盛放是人形小闹钟,今天的“叫醒服务”,光用来折磨他大姐一个人。
盛佩蓉有一搭没一搭地应着,睡意渐渐消散。
姐弟俩早早起来,在空荡荡的客厅里面面相觑。
明明距离商场开门还有四个小时,他们到底在等什么?
“我让晴仔起来陪我们一起玩!”
盛佩蓉一把抓住小弟的胳膊:“让可可再睡一会。”
她望向窗外。
庭院里的花草都还没醒呢……原来养小孩是这么不容易的事。
“大姐!”盛放突然惊呼,“你的力气变大了!”
盛佩蓉愣住了,低头看着自己抓住小弟的左手。
出院时医生的报告明明显示她左手肌力不足,可此刻紧扣着小弟胳膊的力道却如此清晰。
“好棒!”放放拍拍小手,“等一下请我吃一盒雪糕庆祝!”
盛佩蓉失笑:“冬天还吃雪糕,冻到你的牙齿打颤。”
姐弟俩在客厅里傻等着。
盛佩蓉得出一个重要结论,以后要去哪儿,绝对不能提前告诉小弟,出门之前三分钟通知他就够了。
这个发现很快在早餐桌上被分享。
“我早就研究出来了。”祝晴嘴角上扬,“提前一分钟就行。”
“你们在聊什么?”放放的圆圆脸凑近,“跟我也说说!”
早饭后,祝晴出门接上黎叔直奔旺角警署。
黎叔当了半辈子警察,各个分区都有熟人。两人几乎没等,就被一位姓温的督察迎进了办公室。
温督察和黎叔寒暄着当年的往事,直到警员送来虐童案资料。
“这案子我也印象深刻。那时舆论闹得凶,上头压得紧,我们查得就差把唐楼拆了。”
温督察的手点着一张唐楼结构图。
“旧楼的结构乱七八糟,我们翻查得彻底,直接就把前后门堵了,天台水箱放空,后巷的垃圾箱也翻了个底朝天,没有藏过人的痕迹。”
黎叔问:“住户呢?”
“挨家挨户都查过,连楼梯间堆的破家具、衣柜夹层都没放过。”
“有没有人趁乱离开?比如送孩子去医院的时候。”
温督察仔细回忆,摇了摇头。
“第一批警员到场时,老住户们还守着楼里楼外。
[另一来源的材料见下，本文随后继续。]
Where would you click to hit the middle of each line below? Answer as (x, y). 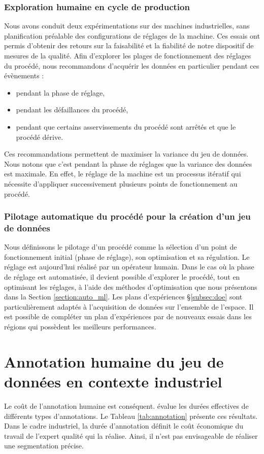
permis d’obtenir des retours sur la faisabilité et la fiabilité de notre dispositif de (129, 46)
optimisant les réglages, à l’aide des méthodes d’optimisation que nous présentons (131, 286)
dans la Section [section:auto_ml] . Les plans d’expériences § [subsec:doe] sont (123, 297)
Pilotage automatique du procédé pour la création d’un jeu (127, 216)
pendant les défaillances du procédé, (72, 110)
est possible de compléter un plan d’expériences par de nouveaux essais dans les (128, 316)
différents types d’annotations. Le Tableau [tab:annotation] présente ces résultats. (131, 416)
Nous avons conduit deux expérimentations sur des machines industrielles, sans (127, 26)

有人离开绝对会被发现。”
祝晴插话:“会不会就是住户作案?犯案后翻窗回自己家?”
“每一个窗户我们都核查过。旧唐楼的铁窗框生锈,但凡有人爬过,肯定留痕。”
“至于从大门溜走,更不可能。当时邻居能第一时间听见孩子哭,就是因为他们家门大敞着,唐楼夏天像蒸笼,很多户人家都开着窗通风。”
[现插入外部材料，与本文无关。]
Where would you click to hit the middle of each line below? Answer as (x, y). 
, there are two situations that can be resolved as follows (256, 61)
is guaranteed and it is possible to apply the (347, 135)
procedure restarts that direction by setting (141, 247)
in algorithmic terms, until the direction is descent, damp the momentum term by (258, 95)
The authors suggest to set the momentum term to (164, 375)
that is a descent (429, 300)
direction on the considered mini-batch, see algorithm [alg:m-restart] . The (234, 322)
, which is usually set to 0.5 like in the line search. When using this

“在那样的情况下逃走?不可能。除非这个人有缩骨功。”
话音落下,他又继续道:“至于黄秋莲,她的状态很差,翻来覆去就只强调不是她。到后来,干脆沉默了,瑟缩在审讯椅上,一句话都不说。”
黎叔眼神一动。
这点和黄秋莲的供述对上了。她曾表示,自己一度恍惚到怀疑是否真的失控伤了孩子。直到风波平息,她才愈发确定自己绝不会这么做。
“案子就是这样了。”温督察合上资料,“老黎,多久没尝旺角警署x餐厅的手艺了?”
他朝门外抬抬下巴:“去试试?”
……
警方依照现有的证据,继续深入调查。
一个可能的线索浮现在警员面前,会不会是当年那位病重患儿的家属怀恨在心?
档案记录显示,那已经是二十六年前的事了,当年韦华昇还是个年轻的志愿者,每周都雷打不动地去医院探望病童。唯独那次,他因为睡过头而偷懒没去,偏偏孩子没能撑过那一天……
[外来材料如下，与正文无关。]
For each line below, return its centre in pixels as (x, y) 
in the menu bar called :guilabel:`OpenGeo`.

在前往调查的路上,徐家乐感慨道:“如果真是患儿家属的报复,这岂不是应了那句‘升米恩,斗米仇’的老话?不管怎么说,我希望韦华昇的死与这件往事无关。”
经过详细调查,警方了解到那家人后来生了个女儿,并已举家移民离开了这个伤心地。
这条线索就此中断。
紧接着,警方前往拜访那位车祸致残的学生项斌斌。
当年出事时他才十五岁,如今已经是二十岁的青年。据了解,韦华昇的资助从未间断,只是从公开转为私下,几次大手术的费用都由秘书直接对接。
虽然被困在轮椅上,但项斌斌思维清晰,谈吐得体。
当被问及当年车祸是否有可疑之处时,他轻轻摇了摇头。
“灾难往往来得猝不及防。”回忆往事时,项斌斌平静地说道。
原本前途光明的少年,一夕之间变成了现在这样。
但这些年,他逐渐走出阴影,坦然接受命运的安排。
“是我太不小心了,走路分神没有注意到那辆车。”他语气平和,“对那位司机来说,也是无妄之灾。”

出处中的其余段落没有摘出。